All symbols in the grammar (e.g. tree or tree family names, words and lemmas, feature names and feature values, etc.) must start with an alphabetical ASCII character, e.g. A-Z and a-z. All further characters in the symbol can be A-Z, a-z, or 0-9. If you would like to include whitespace, special characters, or non-ASCII characters (e.g. Umlauts) in your symbol, of if you would like to start the symbol with a number, enclose it with single quotes ('like this') or double quotes ("like this"). For example, you can write [person='1'].

Trees

A tree declaration looks like this:

tree trans:
  S {
    NP![case=nom][]
    VP {
      V+
      NP![case=acc][]
    }
}

It starts with the tree keyword and the tree name ("trans"), followed by a colon. Then the tree structure is described. Trees consist of nodes; the example tree has five nodes, with syntactic categories s, np, vp, v, and np. Nodes can be of different types:

  • ! = substitution node
  • * = foot node
  • + = lexical anchor
  • all other nodes are standard nodes

You can add a null adjunction constraint to a standard node by adding @NA after the node name; this means that no auxiliary trees may be adjoined at this node.

tree foo:
  S {
    S @NA {
      a+
      S*
    }
  }

Each node may be followed by one or two feature structures of the form [ft1=val1, ft2=val2, ...]. The first feature structure is the top FS of the node; the second feature structure is the bottom FS. If a node is followed by only one FS, this is assumed to be the top FS, and the bottom FS is assumed to be empty. If a node is not annotated with any FSs, both FSs are assumed to be empty.

The values val1, val2, etc. in a feature structure may either be identifiers (such as plural) or variables (such as ?case).

Important: Alto assumes that the start symbol of your grammar (which must appear at the root of the derived tree) is S (uppercase).

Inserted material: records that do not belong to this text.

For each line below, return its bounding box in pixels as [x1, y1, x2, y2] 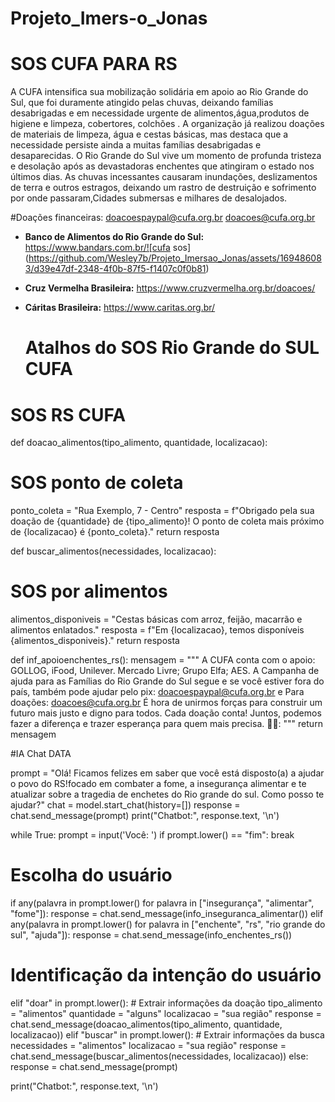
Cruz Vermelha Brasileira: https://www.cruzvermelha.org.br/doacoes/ [24, 282, 316, 294]
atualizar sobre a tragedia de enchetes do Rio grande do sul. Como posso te [10, 788, 325, 801]
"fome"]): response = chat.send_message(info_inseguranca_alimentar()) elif [10, 908, 324, 920]
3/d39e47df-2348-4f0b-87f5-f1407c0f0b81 [24, 263, 207, 275]
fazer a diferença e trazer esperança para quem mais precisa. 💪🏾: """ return [10, 718, 323, 730]
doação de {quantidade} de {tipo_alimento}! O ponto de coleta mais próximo [10, 515, 325, 527]
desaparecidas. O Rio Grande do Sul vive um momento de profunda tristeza [10, 150, 322, 162]
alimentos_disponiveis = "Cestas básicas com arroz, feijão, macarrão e [10, 613, 303, 626]
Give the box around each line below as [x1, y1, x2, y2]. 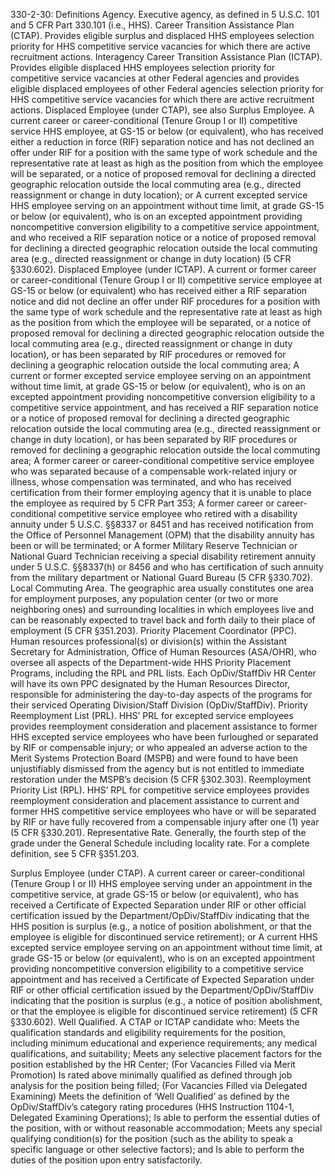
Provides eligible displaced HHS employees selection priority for [10, 62, 276, 73]
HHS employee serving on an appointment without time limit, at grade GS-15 [10, 200, 325, 211]
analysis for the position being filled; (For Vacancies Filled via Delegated [10, 1080, 308, 1091]
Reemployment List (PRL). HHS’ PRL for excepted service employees [10, 710, 294, 721]
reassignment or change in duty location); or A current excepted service [10, 189, 308, 201]
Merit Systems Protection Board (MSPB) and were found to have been [10, 752, 299, 764]
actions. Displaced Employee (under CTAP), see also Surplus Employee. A [10, 104, 315, 116]
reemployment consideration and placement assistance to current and [10, 795, 300, 806]
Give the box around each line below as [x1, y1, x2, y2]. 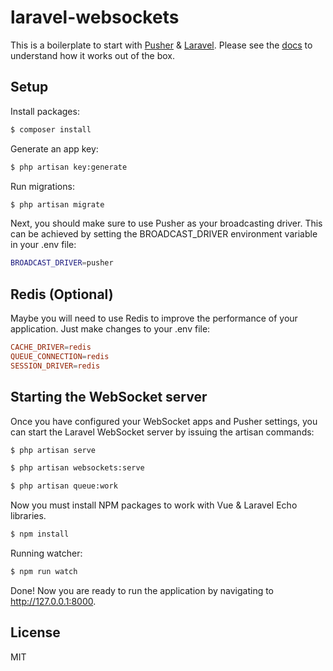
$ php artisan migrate [10, 199, 105, 210]
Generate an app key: [10, 142, 99, 155]
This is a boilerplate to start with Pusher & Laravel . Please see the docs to [10, 39, 313, 51]
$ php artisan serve [10, 445, 97, 455]
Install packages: [10, 105, 80, 117]
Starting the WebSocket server [10, 389, 208, 406]
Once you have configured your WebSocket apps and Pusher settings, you [10, 415, 318, 427]
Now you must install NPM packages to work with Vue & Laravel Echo [10, 499, 298, 511]
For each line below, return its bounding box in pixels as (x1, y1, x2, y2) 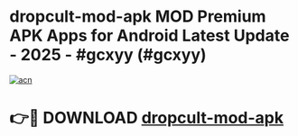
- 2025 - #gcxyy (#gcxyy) (9, 45, 207, 65)
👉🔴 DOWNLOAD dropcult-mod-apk (9, 108, 284, 128)
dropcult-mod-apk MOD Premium (9, 6, 266, 27)
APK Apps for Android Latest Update (9, 25, 290, 46)

If you get unexpected parsing errors, check whether you have used lowercase s instead.

Tree Families

A tree family groups a set of trees together into a logical unit. This is so a lexicon entry can assign a word to a whole tree family at once, avoiding the need to specify all the trees for each word again and again. Tulipac assumes that all trees in the same family have lexical anchors of the same syntactic category.

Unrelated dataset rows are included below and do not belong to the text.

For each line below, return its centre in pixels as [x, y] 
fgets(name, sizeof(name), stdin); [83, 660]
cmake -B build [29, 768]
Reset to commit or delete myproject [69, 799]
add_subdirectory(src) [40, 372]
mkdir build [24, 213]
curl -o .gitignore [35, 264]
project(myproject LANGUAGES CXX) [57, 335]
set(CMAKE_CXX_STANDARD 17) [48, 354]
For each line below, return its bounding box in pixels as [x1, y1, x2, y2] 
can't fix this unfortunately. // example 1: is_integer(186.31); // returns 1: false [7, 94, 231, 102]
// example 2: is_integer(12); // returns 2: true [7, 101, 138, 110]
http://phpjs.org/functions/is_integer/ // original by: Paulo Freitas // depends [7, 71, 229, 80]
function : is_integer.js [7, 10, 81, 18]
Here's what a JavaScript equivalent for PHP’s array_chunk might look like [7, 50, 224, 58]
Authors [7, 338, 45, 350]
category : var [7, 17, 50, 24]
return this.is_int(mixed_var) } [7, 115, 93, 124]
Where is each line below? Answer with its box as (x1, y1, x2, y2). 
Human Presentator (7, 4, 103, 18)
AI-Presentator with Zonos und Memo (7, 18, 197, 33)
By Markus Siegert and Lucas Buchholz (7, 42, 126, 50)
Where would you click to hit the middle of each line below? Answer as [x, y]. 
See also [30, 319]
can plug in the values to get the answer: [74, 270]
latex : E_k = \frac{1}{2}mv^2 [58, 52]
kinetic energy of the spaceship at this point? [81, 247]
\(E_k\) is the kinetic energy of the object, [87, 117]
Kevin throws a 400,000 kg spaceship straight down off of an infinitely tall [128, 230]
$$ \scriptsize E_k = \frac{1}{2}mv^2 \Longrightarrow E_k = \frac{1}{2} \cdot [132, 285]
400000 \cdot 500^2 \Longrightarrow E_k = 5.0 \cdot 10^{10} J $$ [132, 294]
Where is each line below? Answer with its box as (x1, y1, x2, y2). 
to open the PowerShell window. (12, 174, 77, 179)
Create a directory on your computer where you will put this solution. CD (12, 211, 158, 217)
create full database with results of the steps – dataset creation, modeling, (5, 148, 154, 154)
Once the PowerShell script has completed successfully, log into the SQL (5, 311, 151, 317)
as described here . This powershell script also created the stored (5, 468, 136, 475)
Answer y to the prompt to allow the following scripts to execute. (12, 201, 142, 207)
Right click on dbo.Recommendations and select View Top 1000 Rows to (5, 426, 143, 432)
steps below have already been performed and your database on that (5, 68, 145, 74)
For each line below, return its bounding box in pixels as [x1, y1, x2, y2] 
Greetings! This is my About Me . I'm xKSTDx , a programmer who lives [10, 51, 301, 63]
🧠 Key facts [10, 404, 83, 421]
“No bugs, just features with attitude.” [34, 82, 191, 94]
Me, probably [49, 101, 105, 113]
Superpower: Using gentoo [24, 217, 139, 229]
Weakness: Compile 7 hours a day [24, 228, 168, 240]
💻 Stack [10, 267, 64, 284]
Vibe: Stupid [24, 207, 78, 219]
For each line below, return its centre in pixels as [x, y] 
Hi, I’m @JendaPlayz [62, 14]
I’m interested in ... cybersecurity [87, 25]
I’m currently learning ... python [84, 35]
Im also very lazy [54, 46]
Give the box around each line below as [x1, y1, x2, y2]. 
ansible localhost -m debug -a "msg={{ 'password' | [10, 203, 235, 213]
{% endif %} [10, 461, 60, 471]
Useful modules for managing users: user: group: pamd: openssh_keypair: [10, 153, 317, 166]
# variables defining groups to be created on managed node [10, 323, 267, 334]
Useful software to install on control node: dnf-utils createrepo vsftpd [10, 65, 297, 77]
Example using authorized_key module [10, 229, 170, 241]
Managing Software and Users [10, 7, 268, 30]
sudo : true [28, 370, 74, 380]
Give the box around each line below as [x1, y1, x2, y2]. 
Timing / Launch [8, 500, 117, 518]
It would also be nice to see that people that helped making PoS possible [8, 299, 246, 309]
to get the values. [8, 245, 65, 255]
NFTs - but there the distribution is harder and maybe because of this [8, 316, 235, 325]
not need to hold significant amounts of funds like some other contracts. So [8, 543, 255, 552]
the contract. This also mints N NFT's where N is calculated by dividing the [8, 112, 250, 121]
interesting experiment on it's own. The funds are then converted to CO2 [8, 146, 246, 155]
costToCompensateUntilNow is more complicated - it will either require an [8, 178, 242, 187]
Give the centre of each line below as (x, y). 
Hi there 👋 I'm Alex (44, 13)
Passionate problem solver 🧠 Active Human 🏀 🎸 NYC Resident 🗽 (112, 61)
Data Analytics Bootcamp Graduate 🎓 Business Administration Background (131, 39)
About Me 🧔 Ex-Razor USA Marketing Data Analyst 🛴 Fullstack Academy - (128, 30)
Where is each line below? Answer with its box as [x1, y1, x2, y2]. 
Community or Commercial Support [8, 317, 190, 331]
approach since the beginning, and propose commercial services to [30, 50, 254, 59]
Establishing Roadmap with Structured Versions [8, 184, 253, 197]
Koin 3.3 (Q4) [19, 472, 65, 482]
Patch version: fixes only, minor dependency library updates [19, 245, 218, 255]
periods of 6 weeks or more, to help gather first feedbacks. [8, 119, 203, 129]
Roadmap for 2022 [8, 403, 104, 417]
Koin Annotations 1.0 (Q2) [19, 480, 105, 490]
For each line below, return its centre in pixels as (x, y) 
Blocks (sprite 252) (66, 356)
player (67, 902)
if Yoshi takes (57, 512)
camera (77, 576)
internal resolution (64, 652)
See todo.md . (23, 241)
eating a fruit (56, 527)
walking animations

Define a tree family by simply listing the trees in the family:

family vinf_tv: { vinf_tv, vinf_tv_aux }

If you do not assign an elementary tree to a family, a tree family with the same name of the elementary tree is automatically generated for it.

In the current version of tulipac, a tree can belong only to a single family. The Alto-Tulipac parser does not have this restriction.

Lexicon Entries

You can define word forms and assign them to lemmas and elementary trees using the lemma and word keywords, as follows:

lemma 'schnell': aux_adj [foo=bar] {
  word 'schnelle': [case=nom]
  word 'schnellen': [case=acc]
  word demoword
}

This declares a lemma "schnell" for the elementary tree aux_adj, and declares the words "schnelle" and "schnellen" as inflected word forms of this lemma. For all of these word forms, the top feature structure of the lexical anchor node is unified with [foo=bar]. This feature structure is further unified with [case=nom] for "schnelle" and with [case=acc] for "schnellen". Note that word forms and feature structures are separated by a colon. The "demoword" does not add a feature structure and therefore does not get a colon.

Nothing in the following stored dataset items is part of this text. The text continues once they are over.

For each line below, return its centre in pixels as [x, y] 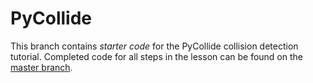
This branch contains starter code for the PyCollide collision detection [154, 46]
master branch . [41, 67]
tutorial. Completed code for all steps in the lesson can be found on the [156, 56]
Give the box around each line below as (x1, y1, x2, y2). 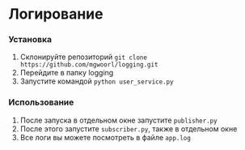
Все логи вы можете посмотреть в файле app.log (19, 132, 192, 142)
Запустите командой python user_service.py (19, 76, 174, 86)
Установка (8, 34, 53, 45)
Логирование (8, 5, 103, 24)
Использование (8, 96, 74, 108)
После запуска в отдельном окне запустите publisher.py (19, 115, 218, 125)
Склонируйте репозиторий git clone (19, 52, 148, 62)
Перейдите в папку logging (19, 68, 114, 78)
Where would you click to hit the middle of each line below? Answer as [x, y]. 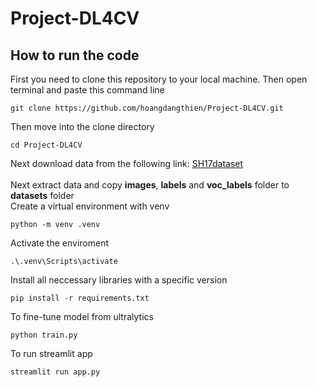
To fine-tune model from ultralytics [82, 316]
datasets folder [42, 195]
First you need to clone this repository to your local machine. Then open [159, 79]
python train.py [44, 335]
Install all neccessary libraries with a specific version [119, 280]
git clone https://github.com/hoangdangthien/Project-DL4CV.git [147, 108]
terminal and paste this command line [87, 90]
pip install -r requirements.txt [80, 298]
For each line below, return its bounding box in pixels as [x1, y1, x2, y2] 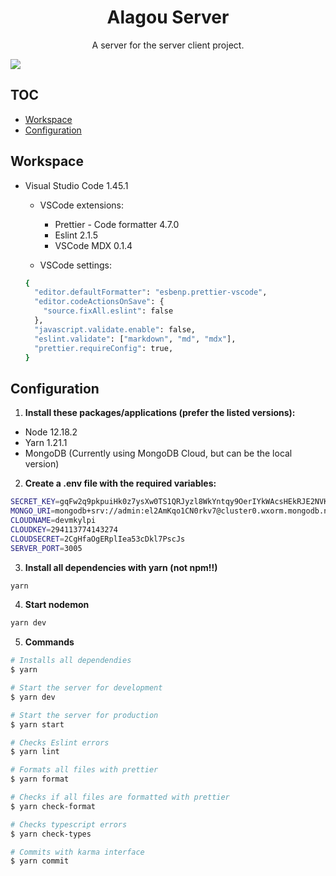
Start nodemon [24, 599, 90, 611]
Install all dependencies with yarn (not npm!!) [24, 561, 218, 573]
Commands [24, 636, 75, 648]
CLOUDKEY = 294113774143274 [10, 524, 118, 535]
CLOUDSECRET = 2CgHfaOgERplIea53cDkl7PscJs [10, 534, 186, 544]
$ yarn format [10, 774, 70, 785]
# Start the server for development [10, 683, 163, 693]
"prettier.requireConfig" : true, [34, 343, 174, 353]
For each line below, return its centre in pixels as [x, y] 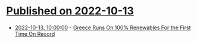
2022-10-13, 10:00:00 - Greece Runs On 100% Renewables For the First [103, 27]
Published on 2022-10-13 [70, 11]
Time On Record [35, 33]
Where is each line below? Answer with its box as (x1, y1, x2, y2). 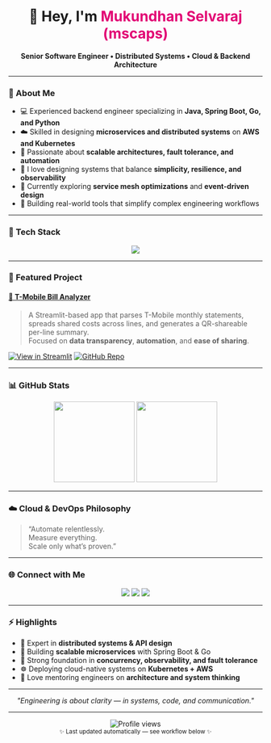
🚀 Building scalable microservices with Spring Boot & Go (19, 646, 211, 657)
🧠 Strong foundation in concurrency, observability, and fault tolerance (19, 655, 258, 665)
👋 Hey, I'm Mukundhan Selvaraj (28, 7, 243, 26)
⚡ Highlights (8, 617, 58, 628)
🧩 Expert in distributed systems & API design (19, 638, 173, 648)
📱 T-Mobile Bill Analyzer (8, 292, 91, 302)
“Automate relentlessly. (27, 524, 105, 534)
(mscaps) (102, 24, 169, 43)
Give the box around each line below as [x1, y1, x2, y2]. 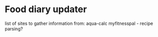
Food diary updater [5, 4, 87, 15]
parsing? [5, 25, 23, 31]
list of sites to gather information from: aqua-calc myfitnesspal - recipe [5, 20, 153, 26]
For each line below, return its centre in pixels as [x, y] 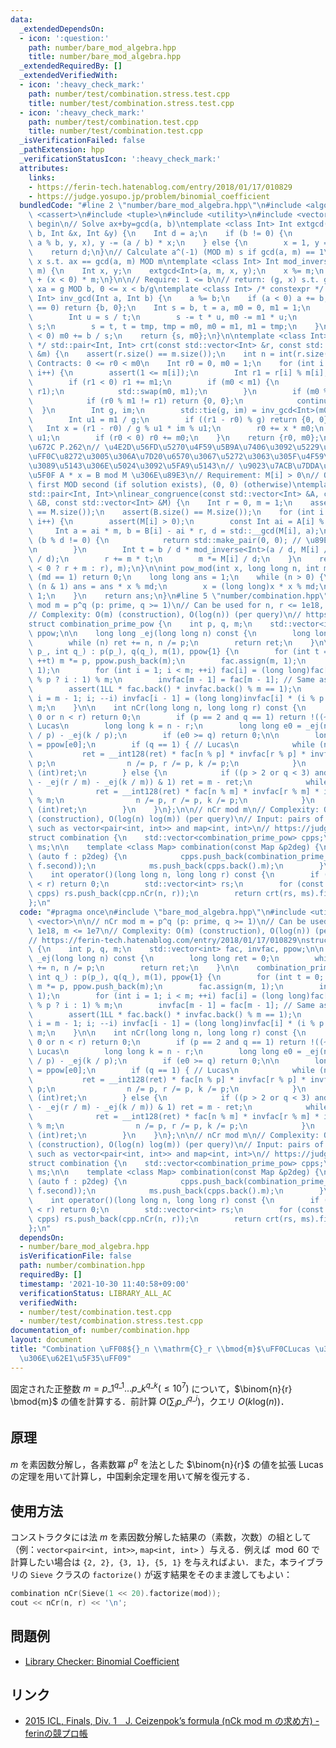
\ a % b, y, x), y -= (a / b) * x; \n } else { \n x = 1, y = [178, 242]
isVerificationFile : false [75, 1256]
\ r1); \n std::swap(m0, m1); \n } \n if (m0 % [178, 391]
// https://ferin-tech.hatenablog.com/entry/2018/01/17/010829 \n [167, 940]
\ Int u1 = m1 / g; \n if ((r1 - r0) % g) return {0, [171, 419]
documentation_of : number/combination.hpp [100, 1331]
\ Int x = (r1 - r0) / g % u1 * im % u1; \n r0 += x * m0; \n [176, 429]
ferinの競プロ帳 [56, 1733]

Note that if your lemmas or word forms contain umlauts or other non-ASCII characters, you must enclose them with (single or double) quotes because tulipac does not accept non-ASCII characters in identifiers.

If you wish to simply use the word form itself as the lemma, you can use the following abbreviated word declaration (at top level, i.e. not as part of a 'lemma' declaration):

word 'jagt': <vinf_tv>[tense=present]

This declares the word form "jagt" for the lemma "jagt". Note the <vinf_tv> in angled brackets: This declares lexicon entries for "jagt" for all elementary trees in the tree family vinf_tv. You can also use tree families in this way in lemma declarations.

Includes Statements

It is sometimes convenient to split your grammar into several files, e.g. one file for the elementary trees and one file for the lexicon. You can use the #include keyword to combine these files:

#include "lexicon.tag"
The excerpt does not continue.